I'm not blaming the state for the personal consequences of individuals' actions. I'm blaming the state for infringement on individual freedoms resulting in the consequences of criminality.

This applies to a few differing spheres of individual freedom and responsibility. The right to talk smack isn't the only one.
 
I'm not blaming the state for the personal consequences of individuals' actions. I'm blaming the state for infringement on individual freedoms resulting in the consequences of criminality.
This applies to a few differing spheres of individual freedom and responsibility. The right to talk smack isn't the only one.
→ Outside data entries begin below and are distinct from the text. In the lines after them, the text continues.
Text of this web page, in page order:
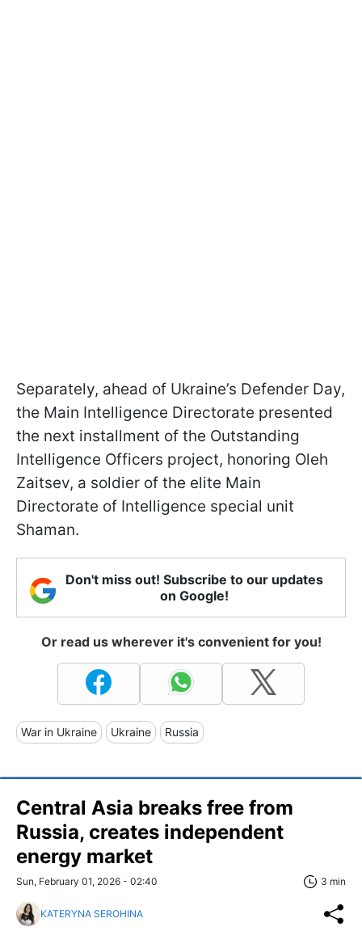
Separately, ahead of Ukraine’s Defender Day,
the Main Intelligence Directorate presented
the next installment of the Outstanding
Intelligence Officers project, honoring Oleh
Zaitsev, a soldier of the elite Main
Directorate of Intelligence special unit
Shaman.
Don't miss out! Subscribe to our updates
on Google!
Or read us wherever it's convenient for you!
War in Ukraine Ukraine Russia
Central Asia breaks free from
Russia, creates independent
energy market
Sun, February 01, 2026 - 02:40 3 min
KATERYNA SEROHINA
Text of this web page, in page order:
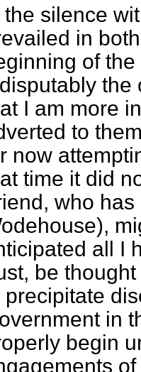
the silence
in
of
the
I am more
to
now
time it did
who
all I
be
precipitate
in
begin
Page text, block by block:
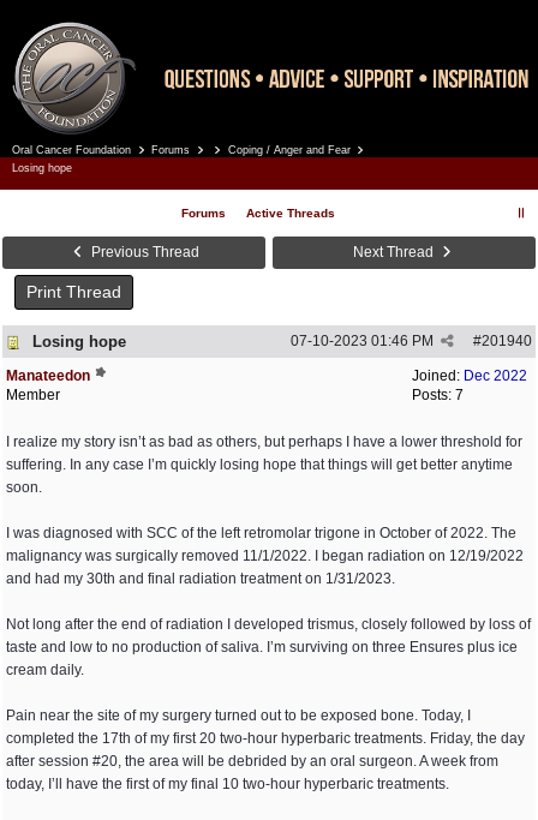
Oral Cancer Foundation Forums
Coping / Anger and Fear
Losing hope
Forums Active Threads
Previous Thread Next Thread
Print Thread
Losing hope #201940
07-10-2023 01:46 PM
Joined: Dec 2022
Posts: 7
Manateedon
Member
I realize my story isn’t as bad as others, but perhaps I have a lower threshold for
suffering. In any case I’m quickly losing hope that things will get better anytime
soon.
I was diagnosed with SCC of the left retromolar trigone in October of 2022. The
malignancy was surgically removed 11/1/2022. I began radiation on 12/19/2022
and had my 30th and final radiation treatment on 1/31/2023.
Not long after the end of radiation I developed trismus, closely followed by loss of
taste and low to no production of saliva. I’m surviving on three Ensures plus ice
cream daily.
Pain near the site of my surgery turned out to be exposed bone. Today, I
completed the 17th of my first 20 two-hour hyperbaric treatments. Friday, the day
after session #20, the area will be debrided by an oral surgeon. A week from
today, I’ll have the first of my final 10 two-hour hyperbaric treatments.
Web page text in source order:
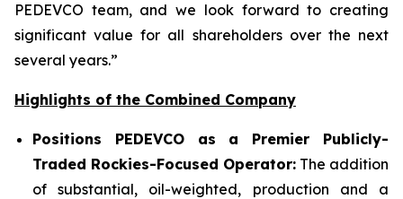
PEDEVCO team, and we look forward to creating
significant value for all shareholders over the next
several years.”
Highlights of the Combined Company
Positions PEDEVCO as a Premier Publicly-
Traded Rockies-Focused Operator: The addition
of substantial, oil-weighted, production and a

s.1 of the Charter - we have always operated on the principles of peace, order, good government - and those freedoms are not absolute under Canadian law.

AoD
 
s.1 of the Charter - we have always operated on the principles of peace, order, good government - and those freedoms are not absolute under Canadian law.

AoD

Yes, those are collective rights though and not individual freedoms.

Do we not preach about an individual's freedom of association? Freedom to criticise? Freedom of person? Freedom of thought? Freedom to do with themselves as they please?

I mean we just had a spat with those bastard Saudis about individual freedoms.

We ourselves have a long way to go.
 
Yes, those are collective rights though and not individual freedoms.

Do we not preach about an individual's freedom of association? Freedom to criticise? Freedom of person? Freedom of thought? Freedom to do with themselves as they please?

I mean we just had a spat with those bastard Saudis about individual freedoms.

We ourselves have a long way to go.

Nope, those are individual freedoms - they were never absolute. The whole “fire in the theatre” argument - and relating ourselves to Saudi is just ludicrous.

AoD
 
Nope, those are individual freedoms - they were never absolute. The whole “fire in the theatre” argument - and relating ourselves to Saudi is just ludicrous.

AoD

Sorry, peace, order, and good government are not individual freedoms.

What's ludicrous is lecturing the Saudis on human rights whilst selling them weaponised armoured carriers and continuing to criminalise our own citizens for exercising their freedoms.

Intrinsic human rights aren't granted by the state. They are universal and transcend any and all social contract documents.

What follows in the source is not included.